Zulip Chat Archive
Stream: Is there code for X?
Topic: Transitivity of Algebra instances
Weiyi Wang (Nov 13 2025 at 19:04):
I couldn't find the following in Mathlib
import Mathlib
def Algebra.trans (A B C : Type*) [CommSemiring A] [CommSemiring B] [Semiring C]
[Algebra A B] [Algebra B C] :
Algebra A C := Algebra.compHom C (algebraMap A B)
and I have got two questions
- Is this the right way to say this, or there is a better way in Mathlib?
- When I attempt to turn this into an instance, I got the following error. Why is it?
cannot find synthesization order for instance trans with type
(A : Type u_1) →
(B : Type u_2) →
(C : Type u_3) →
[inst : CommSemiring A] →
[inst_1 : CommSemiring B] → [inst_2 : Semiring C] → [Algebra A B] → [Algebra B C] → Algebra A C
all remaining arguments have metavariables:
CommSemiring ?B
@Algebra A ?B inst✝⁴ CommSemiring.toSemiring
@Algebra ?B C ?inst✝ inst✝²
Kenny Lau (Nov 13 2025 at 19:08):
If you need an instance of Algebra A C, Lean would need to guess the B out of thin-air, which is impossible. Remember that instances work backwards from how you state them.

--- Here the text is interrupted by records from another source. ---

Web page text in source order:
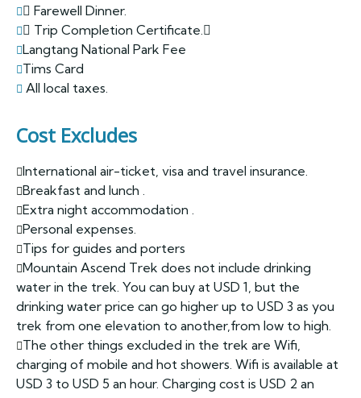
Farewell Dinner.
Trip Completion Certificate.
Langtang National Park Fee
Tims Card
All local taxes.
Cost Excludes
International air-ticket, visa and travel insurance.
Breakfast and lunch .
Extra night accommodation .
Personal expenses.
Tips for guides and porters
Mountain Ascend Trek does not include drinking
water in the trek. You can buy at USD 1, but the
drinking water price can go higher up to USD 3 as you
trek from one elevation to another,from low to high.
The other things excluded in the trek are Wifi,
charging of mobile and hot showers. Wifi is available at
USD 3 to USD 5 an hour. Charging cost is USD 2 an
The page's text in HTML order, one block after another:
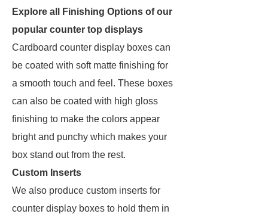
Explore all Finishing Options of our
popular counter top displays
Cardboard counter display boxes can
be coated with soft matte finishing for
a smooth touch and feel. These boxes
can also be coated with high gloss
finishing to make the colors appear
bright and punchy which makes your
box stand out from the rest.
Custom Inserts
We also produce custom inserts for
counter display boxes to hold them in
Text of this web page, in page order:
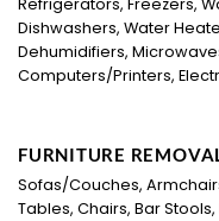
Refrigerators, Freezers,
Dishwashers, Water
Dehumidifiers,
Computers/Printers,
FURNITURE
Sofas/Couches,
Tables, Chairs, Bar
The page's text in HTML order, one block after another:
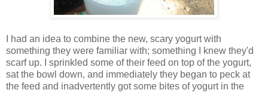
I had an idea to combine the new, scary yogurt with
something they were familiar with; something I knew they'd
scarf up. I sprinkled some of their feed on top of the yogurt,
sat the bowl down, and immediately they began to peck at
the feed and inadvertently got some bites of yogurt in the
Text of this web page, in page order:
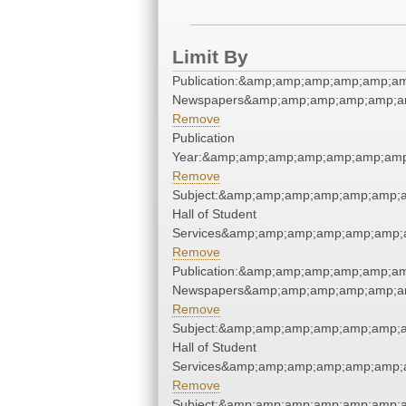
Limit By
Remove
Publication
Remove
Hall of Student
Remove
Remove
Hall of Student
Remove
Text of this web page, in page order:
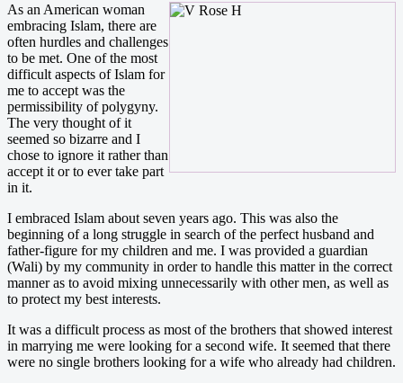
As an American woman
embracing Islam, there are
often hurdles and challenges
to be met. One of the most
difficult aspects of Islam for
me to accept was the
permissibility of polygyny.
The very thought of it
seemed so bizarre and I
chose to ignore it rather than
accept it or to ever take part
in it.
I embraced Islam about seven years ago. This was also the
beginning of a long struggle in search of the perfect husband and
father-figure for my children and me. I was provided a guardian
(Wali) by my community in order to handle this matter in the correct
manner as to avoid mixing unnecessarily with other men, as well as
to protect my best interests.
It was a difficult process as most of the brothers that showed interest
in marrying me were looking for a second wife. It seemed that there
were no single brothers looking for a wife who already had children.
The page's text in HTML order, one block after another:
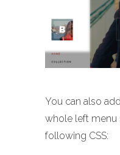
You can also
whole left menu
following CSS:
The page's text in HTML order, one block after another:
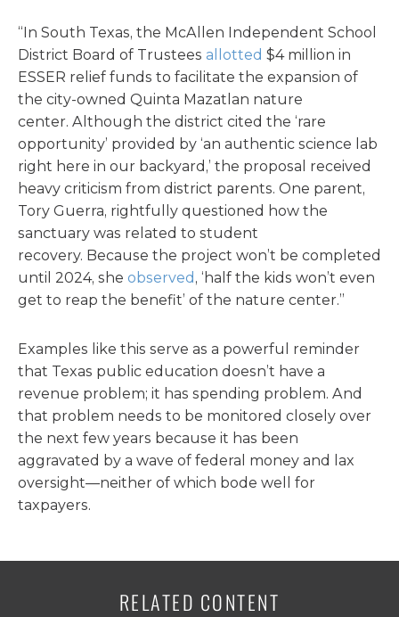
“In South Texas, the McAllen Independent School
District Board of Trustees allotted $4 million in
ESSER relief funds to facilitate the expansion of
the city-owned Quinta Mazatlan nature
center. Although the district cited the ‘rare
opportunity’ provided by ‘an authentic science lab
right here in our backyard,’ the proposal received
heavy criticism from district parents. One parent,
Tory Guerra, rightfully questioned how the
sanctuary was related to student
recovery. Because the project won’t be completed
until 2024, she observed , ‘half the kids won’t even
get to reap the benefit’ of the nature center.”
Examples like this serve as a powerful reminder
that Texas public education doesn’t have a
revenue problem; it has spending problem. And
that problem needs to be monitored closely over
the next few years because it has been
aggravated by a wave of federal money and lax
oversight—neither of which bode well for
taxpayers.
RELATED CONTENT
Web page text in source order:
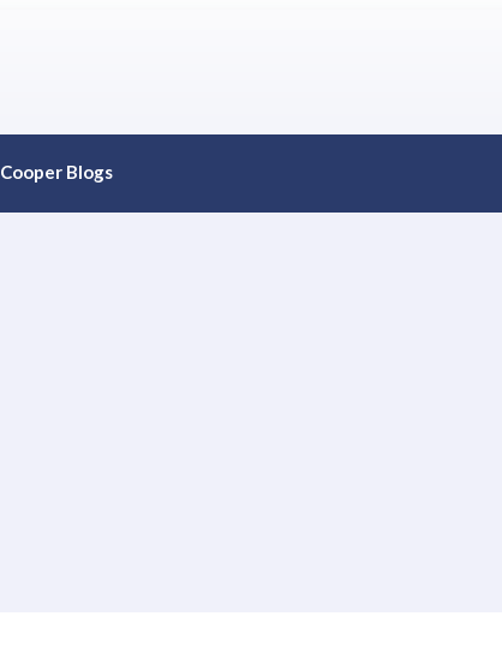
Cooper Blogs
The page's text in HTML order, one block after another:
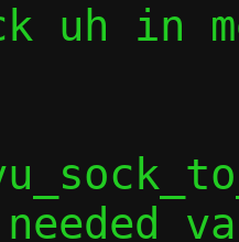
uh in
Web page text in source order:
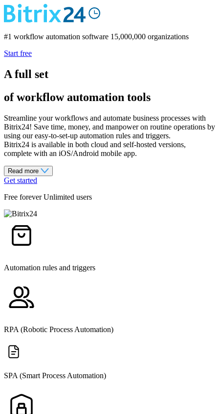
#1 workflow automation software 15,000,000 organizations
Start free
A full set
of workflow automation tools
Streamline your workflows and automate business processes with
Bitrix24! Save time, money, and manpower on routine operations by
using our easy-to-set-up automation rules and triggers.
Bitrix24 is available in both cloud and self-hosted versions,
complete with an iOS/Android mobile app.
Read more
Get started
Free forever Unlimited users
Automation rules and triggers
RPA (Robotic Process Automation)
SPA (Smart Process Automation)
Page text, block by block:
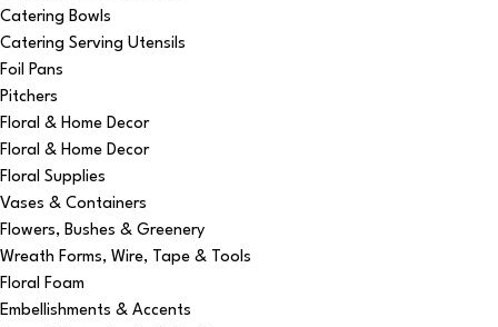
Catering Bowls
Catering Serving Utensils
Foil Pans
Pitchers
Floral & Home Decor
Floral & Home Decor
Floral Supplies
Vases & Containers
Flowers, Bushes & Greenery
Wreath Forms, Wire, Tape & Tools
Floral Foam
Embellishments & Accents
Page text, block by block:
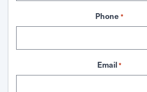
Phone *
Email*
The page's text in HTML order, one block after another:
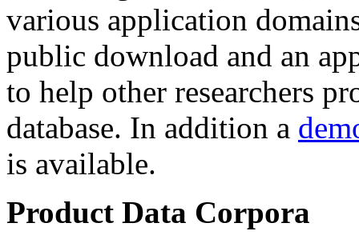
various application
public download and an
to help other researchers
database. In addition a
is available.
Product Data Corpora
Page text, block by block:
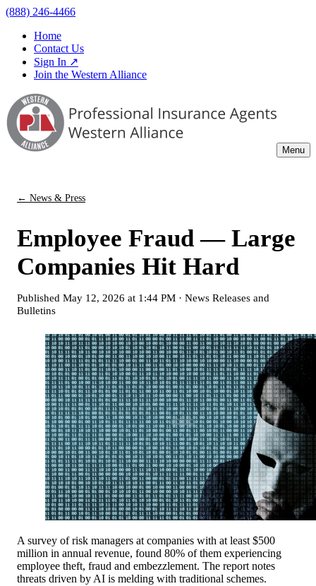
(888) 246-4466
Home
Contact Us
Sign In ↗
Join the Western Alliance
Menu
← News & Press
Employee Fraud — Large
Companies Hit Hard
Published May 12, 2026 at 1:44 PM · News Releases and
Bulletins
A survey of risk managers at companies with at least $500
million in annual revenue, found 80% of them experiencing
employee theft, fraud and embezzlement. The report notes
threats driven by AI is melding with traditional schemes.
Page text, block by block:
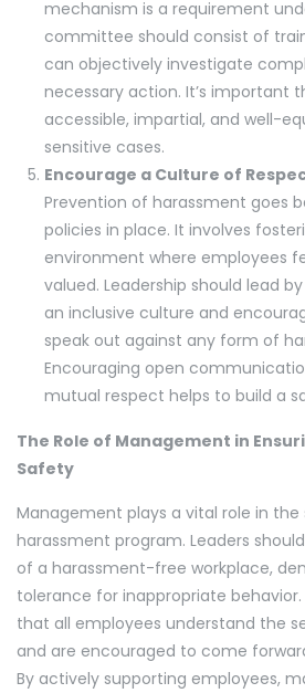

Kenny Lau (Nov 13 2025 at 19:09):
Therefore the standard way to assume this in the statement of a theorem is by [Algebra A B] [Algebra B C] [Algebra A C] [IsScalarTower A B C], and if you actually construct the algebra instances then you use compHom or some other way
Weiyi Wang (Nov 13 2025 at 19:11):
I see. I am not super familiar with the usage of IsScalarTower yet, but good to learn an example of its usage! I'll try formulating my statements in that way
Riccardo Brasca (Nov 13 2025 at 19:16):
Note that it took us quite a lot of time to realize that the good design choice is IsScalarTower, this is a beautiful piece of formalization.
Kenny Lau (Nov 13 2025 at 19:18):
@Weiyi Wang https://loogle.lean-lang.org/?q=%E2%8A%A2+IsScalarTower+_+_+_+%E2%86%92+%28_+%3A+Prop%29
Kevin Buzzard (Nov 14 2025 at 12:34):
There is a subtlety here, which shows up in lots of different places. Here's another one: if you have a topological space and you want to say "now put the Borel sigma algebra on it" you don't just magically construct a sigma algebra in the middle of your proof, you put the extra assumptions [MeasurableSpace X] [BorelSpace X] -- the first is a "random" sigma algebra and the second is the assumption that it's the Borel sigma algebra. Similarly here you don't want to make Algebra A C, you want to assume C has a random A-algebra structure and then put the hypothesis that the triangle commutes into the typeclass system. This way you're getting the typeclass system to work for you, instead of fighting against it. The problem with your def is that it can't be an instance, because if C is already an A-algebra then you just made a second A-algebra structure on it, and it's equal to the one you already had but, crucially, the proof might not be rfl so now typeclass inference is going to break. By asking typeclass inference to supply the A-algebra structure you avoid this problem.
Aaron Liu (Nov 14 2025 at 13:14):
I think it's fine to magically construct the new structure in the middle of your proof, you just don't want to do that in the middle of your statement
Junyan Xu (Nov 14 2025 at 15:18):
By the same token as [TopologicalSpace X] [MeasurableSpace X] [BorelSpace X],
we should have [UniformSpace X] [TopologicalSpace X] [UniformityInducesTopology X]
Eric Wieser (Nov 14 2025 at 15:20):
Things start to get out of hand if we also have NormInducesDist and DistInducesTopology as well
Sébastien Gouëzel (Nov 14 2025 at 15:21):
I'm not sure what you mean. A topological space and a measurable space are orthogonal structures in general, and then BorelSpace X says they are related. While a uniform structure always gives rise to a topology, so it would be very weird to have them separately. It would be a little bit like having [Ring R] [AddCommGroup R] [RingInducesAddCommGroup R].
Last updated: Dec 20 2025 at 21:32 UTC